Segment Start: Input records

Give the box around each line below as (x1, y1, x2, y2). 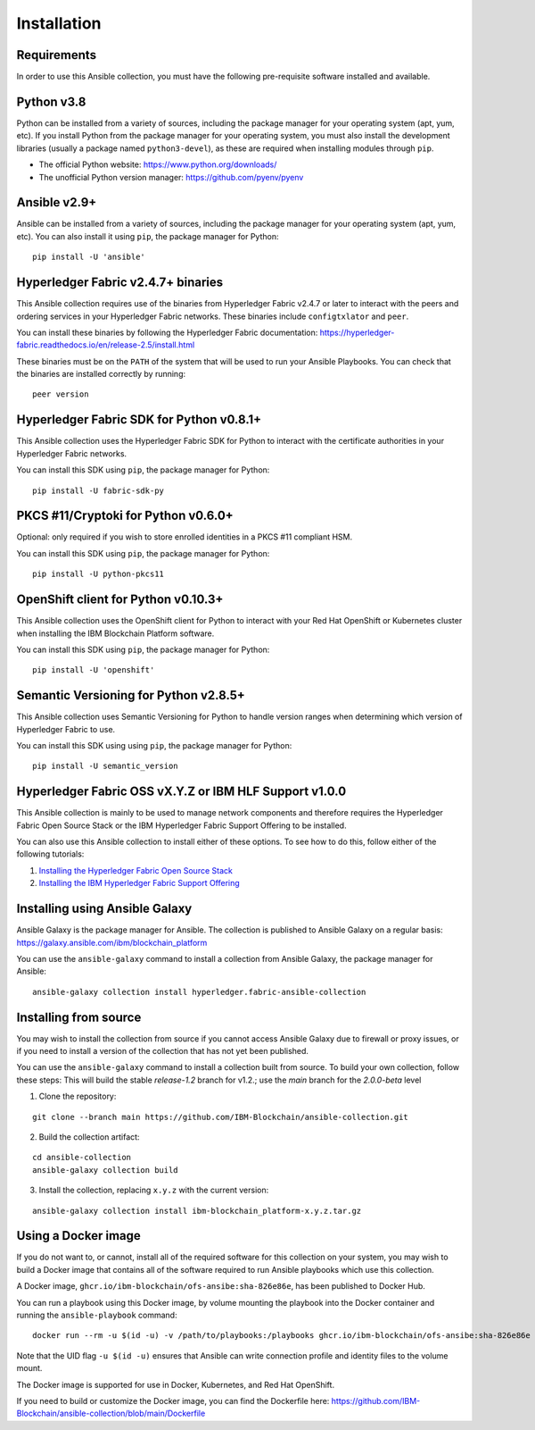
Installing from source (16, 1009, 142, 1024)
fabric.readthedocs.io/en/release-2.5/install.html (16, 339, 195, 350)
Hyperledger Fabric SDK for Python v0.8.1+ (16, 412, 262, 428)
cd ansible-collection (32, 1152, 132, 1163)
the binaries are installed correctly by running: (16, 369, 186, 380)
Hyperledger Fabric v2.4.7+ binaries (16, 275, 224, 290)
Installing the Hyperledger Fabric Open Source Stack (38, 865, 234, 875)
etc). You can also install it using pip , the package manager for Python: (16, 230, 279, 241)
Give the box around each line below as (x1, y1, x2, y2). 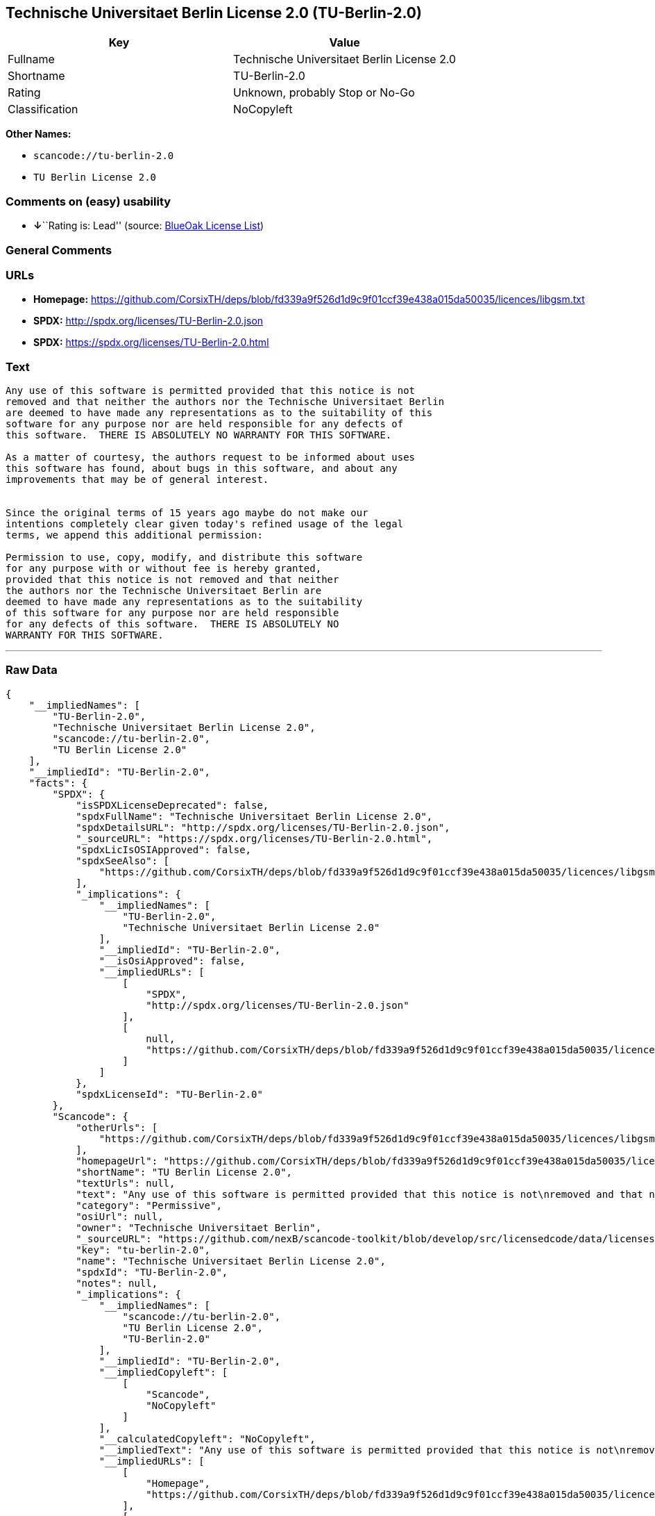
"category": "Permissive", (76, 1199, 222, 1211)
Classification (8, 102, 78, 117)
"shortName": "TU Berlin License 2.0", (76, 1166, 293, 1178)
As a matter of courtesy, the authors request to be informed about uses (6, 452, 416, 463)
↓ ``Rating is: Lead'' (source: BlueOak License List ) (33, 220, 264, 232)
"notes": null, (76, 1277, 158, 1289)
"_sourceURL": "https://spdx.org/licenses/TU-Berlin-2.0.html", (76, 832, 433, 844)
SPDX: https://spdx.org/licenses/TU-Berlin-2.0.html (33, 336, 269, 349)

Segment End: Input records

| Exercise description |
Before answering, check every line of the records for the string "Installing", then state how many lines have it, with the number only.

| Response to the task |
2